Sorry if my rant above seemed harsh; I just really, really hate being lectured on how tomorrow will be the apocalypse. I'm willing to accept that possibility – I'm willing to accept most possibilities, it's a very unpredictable world – but it'd be nice to talk about it concretely, with reasons.
posted by koeselitz at 11:34 PM on December 18, 2011


wuwei, moorooka: what are the mathematical models behind MMT? (A 1996 essay by Krugman on literary vs. mathematical reasoning in economics: Economic Culture Wars.) So far I've only seen verbal arguments.
posted by russilwvong at 12:49 AM on December 19, 2011


There are maybe three classes of left-wing anarchist ideas floating around now, wuwei. (1) Low-level mutual aid and solidarity (OWS inhabitants). (2) Non-violently challenging the plutocrats (OWS protests). (3) "Code is Law" style trying to innovate out from under oppression. Yes, non-violent protestors get massacred by Blackwater-style private militias, but they fair alright against NYPD-style private militias.

Right-wing anarchists are similarly less vulnerable than you imagine. Yes, our plutocrats could hand MafIAA plutocrats control over the internet companies through SOPA/PIPA. Yet, they cannot necessarily do so globally, imposing enormous opportunity costs by doing so nationally. And I'd presume the real security services recognize those national costs.

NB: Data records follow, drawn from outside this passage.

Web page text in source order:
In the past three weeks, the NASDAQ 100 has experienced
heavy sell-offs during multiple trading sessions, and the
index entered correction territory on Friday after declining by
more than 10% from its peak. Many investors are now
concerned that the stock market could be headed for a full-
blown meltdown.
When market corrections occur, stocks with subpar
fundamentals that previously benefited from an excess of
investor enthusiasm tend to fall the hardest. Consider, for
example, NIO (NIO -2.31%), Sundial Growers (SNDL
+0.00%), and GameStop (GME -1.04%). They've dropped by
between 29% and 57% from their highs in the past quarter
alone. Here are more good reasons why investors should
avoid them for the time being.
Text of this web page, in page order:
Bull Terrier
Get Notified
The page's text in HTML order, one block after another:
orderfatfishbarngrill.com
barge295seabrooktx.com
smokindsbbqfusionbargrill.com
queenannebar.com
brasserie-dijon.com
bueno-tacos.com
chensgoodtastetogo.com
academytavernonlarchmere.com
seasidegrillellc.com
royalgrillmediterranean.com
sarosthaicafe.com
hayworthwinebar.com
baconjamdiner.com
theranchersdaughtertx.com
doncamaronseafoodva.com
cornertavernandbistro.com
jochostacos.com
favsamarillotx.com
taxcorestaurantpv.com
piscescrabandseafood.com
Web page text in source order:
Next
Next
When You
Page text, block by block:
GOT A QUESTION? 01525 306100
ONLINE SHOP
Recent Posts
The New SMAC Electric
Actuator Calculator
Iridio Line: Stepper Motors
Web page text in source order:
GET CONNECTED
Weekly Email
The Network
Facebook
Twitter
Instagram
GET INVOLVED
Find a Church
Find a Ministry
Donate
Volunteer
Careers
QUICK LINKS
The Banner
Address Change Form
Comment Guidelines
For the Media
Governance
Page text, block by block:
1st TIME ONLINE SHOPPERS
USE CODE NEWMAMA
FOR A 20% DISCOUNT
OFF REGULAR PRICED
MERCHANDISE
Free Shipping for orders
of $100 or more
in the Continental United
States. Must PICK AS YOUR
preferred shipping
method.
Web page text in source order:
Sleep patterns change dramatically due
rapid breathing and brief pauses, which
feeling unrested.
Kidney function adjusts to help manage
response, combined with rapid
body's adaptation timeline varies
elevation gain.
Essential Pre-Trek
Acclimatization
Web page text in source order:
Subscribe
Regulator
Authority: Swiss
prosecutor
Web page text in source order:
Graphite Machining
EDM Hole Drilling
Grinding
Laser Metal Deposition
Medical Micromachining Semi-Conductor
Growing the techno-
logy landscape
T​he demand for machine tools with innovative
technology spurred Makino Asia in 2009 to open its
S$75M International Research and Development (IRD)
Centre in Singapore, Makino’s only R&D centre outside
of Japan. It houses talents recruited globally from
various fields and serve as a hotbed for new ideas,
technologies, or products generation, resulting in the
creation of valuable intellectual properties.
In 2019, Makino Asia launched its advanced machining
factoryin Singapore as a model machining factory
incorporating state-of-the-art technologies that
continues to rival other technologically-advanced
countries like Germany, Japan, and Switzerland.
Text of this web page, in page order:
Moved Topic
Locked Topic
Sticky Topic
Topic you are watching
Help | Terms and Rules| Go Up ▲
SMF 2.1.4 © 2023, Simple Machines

Amusingly, creating such control is teh original basis for copyright law (See 12m in Falkvinge's Google TechTalk).

posted by jeffburdges at 12:59 AM on December 19, 2011


russilwvong: the models in this book are apparently consistent with the theory - although I haven't gotten around to reading it myself
posted by moorooka at 1:57 AM on December 19, 2011


"I don't care what the "experts" say... it's obvious that there are people who have a far better handle on reality, and they don't have fancy titles, just a good track record of explaining and predicting events."

Except they don't. The people predicting inflation have been wrong, without fail. None of them predicted that it would be low until, say, 2012. They all predicted it would begin as soon as the increase in the money supply by the Fed worked its way through the system, i.e., in 2009 sometime. And it didn't. They then revised their predictions and jumped on the idea that a rise in commodity prices signaled the impending apocolypse—then not only didn't that happen, but the trend they were looking at didn't even itself continue. They've just been wrong, and then wrong, and then even more wrong.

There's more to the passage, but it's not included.